During the derivation of GDA as generative algorithm, I am stuck at how to take the gradient
$$\nabla_X \left( a^TX^{-1}b \right)$$
where $a, b$ are column vectors independent of $X$.
I have tried using trace operator and chain rule, but could not crack it. How should this derivative be approached?
The answer is
$$-X^{-T}ab^TX^{-T}$$
Best Answer
Let's use a colon to denote the trace/Frobenius product, i.e. $$A:B = {\rm Tr}(A^TB)$$ Use the Frobenius product to write the function.
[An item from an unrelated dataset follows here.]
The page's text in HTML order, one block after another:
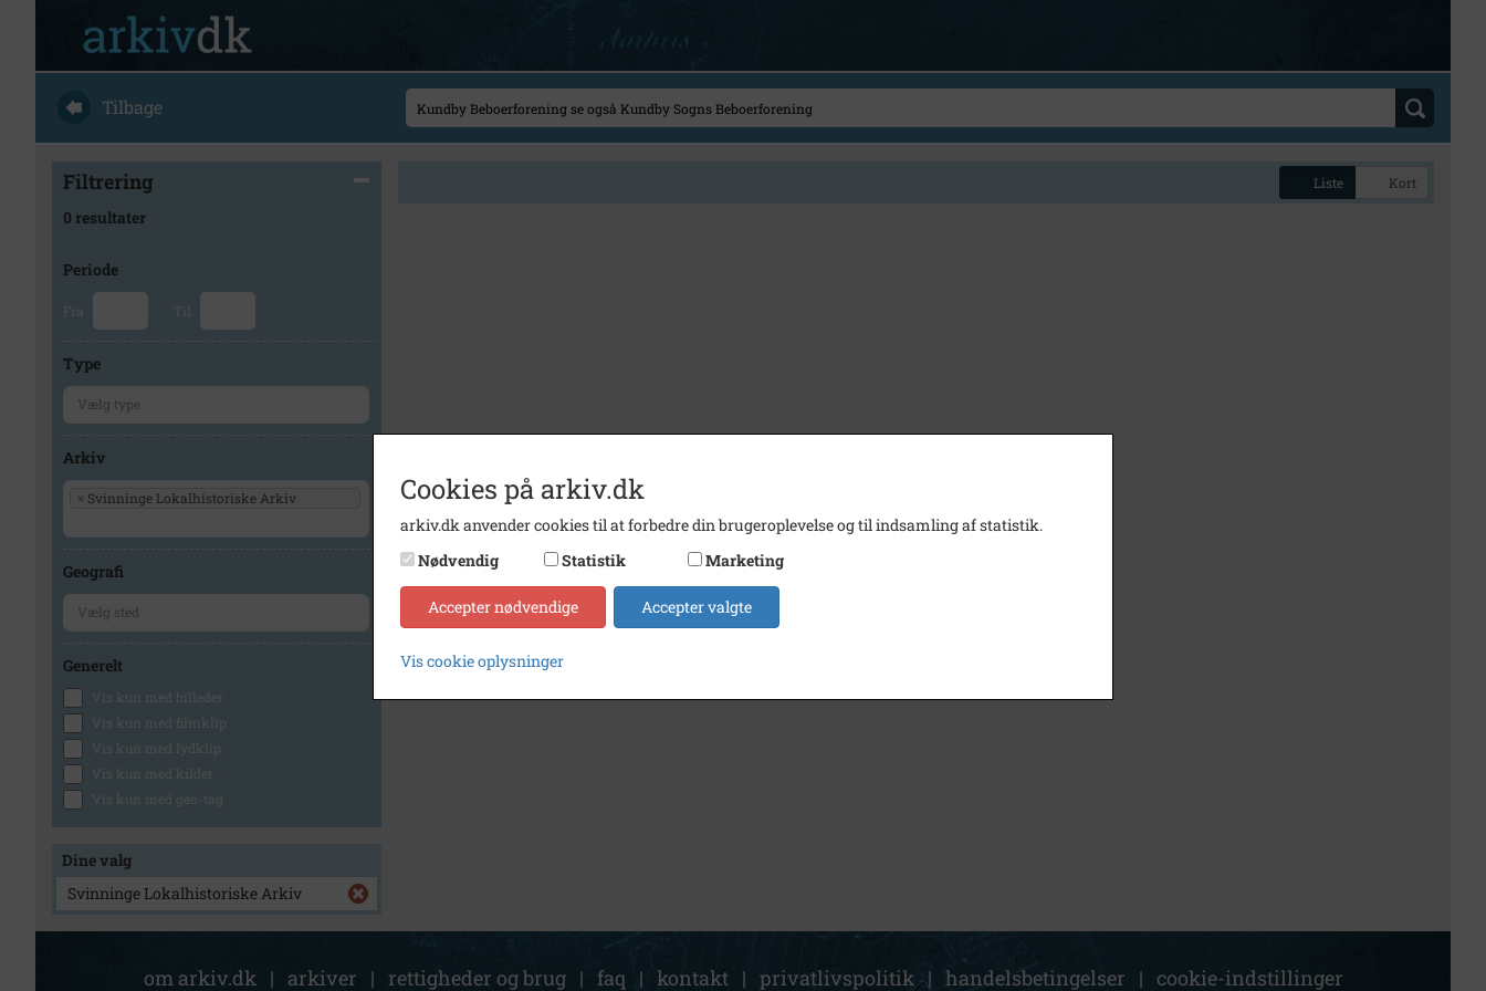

Then find its differential and gradient. $$\eqalign{ \phi &= a^TX^{-1}b = a:X^{-1}b \cr &= ab^T:X^{-1} \cr d\phi &= ab^T:dX^{-1} = ab^T:(-X^{-1}\,dX\,X^{-1}) \cr &= -X^{-T}ab^TX^{-T}:dX \cr \frac{\partial \phi}{\partial X} &= -X^{-T}ab^TX^{-T} \cr }$$ NB:
The cyclic property of the trace allows terms in a Frobenius product to be rearranged, e.g. $$\eqalign{ A:BC &= B^TA:C = AC^T:B }$$ The differential of $X^{-1}$ is obtained from the differential of its defining property. $$\eqalign{ I &= X^{-1}X \cr dI &= dX^{-1}X+X^{-1}dX \cr 0 &= dX^{-1}+X^{-1}dX\,X^{-1} \cr dX^{-1} &= -X^{-1}dX\,X^{-1} \cr }$$